PROBLEM REQUIREMENTS - Copy word for word each line from the one that has "crowds want bread" to the last line of the records, with no other lines.

Excerpts from a dataset -
-------

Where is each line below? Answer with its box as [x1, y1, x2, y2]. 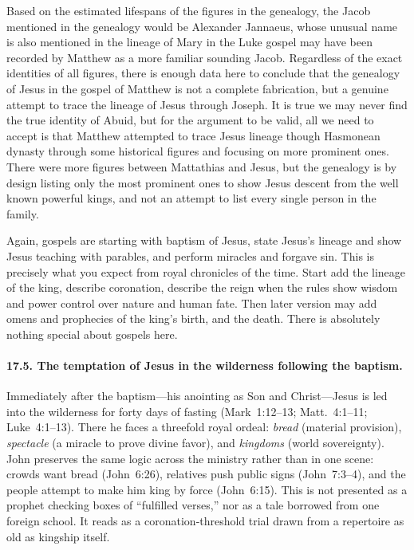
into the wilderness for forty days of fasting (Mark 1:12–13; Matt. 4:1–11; [6, 403, 368, 419]
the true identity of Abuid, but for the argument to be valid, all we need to [6, 112, 374, 128]
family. [6, 205, 39, 222]
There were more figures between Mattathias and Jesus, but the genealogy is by [6, 158, 397, 175]
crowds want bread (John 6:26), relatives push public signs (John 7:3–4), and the [6, 466, 406, 482]
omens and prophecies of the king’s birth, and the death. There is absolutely [6, 310, 380, 327]
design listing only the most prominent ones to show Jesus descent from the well [6, 174, 399, 191]
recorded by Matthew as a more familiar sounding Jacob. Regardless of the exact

-------

RESPONSE -
crowds want bread (John 6:26), relatives push public signs (John 7:3–4), and the [6, 466, 406, 482]
omens and prophecies of the king’s birth, and the death. There is absolutely [6, 310, 380, 327]
design listing only the most prominent ones to show Jesus descent from the well [6, 174, 399, 191]
recorded by Matthew as a more familiar sounding Jacob. Regardless of the exact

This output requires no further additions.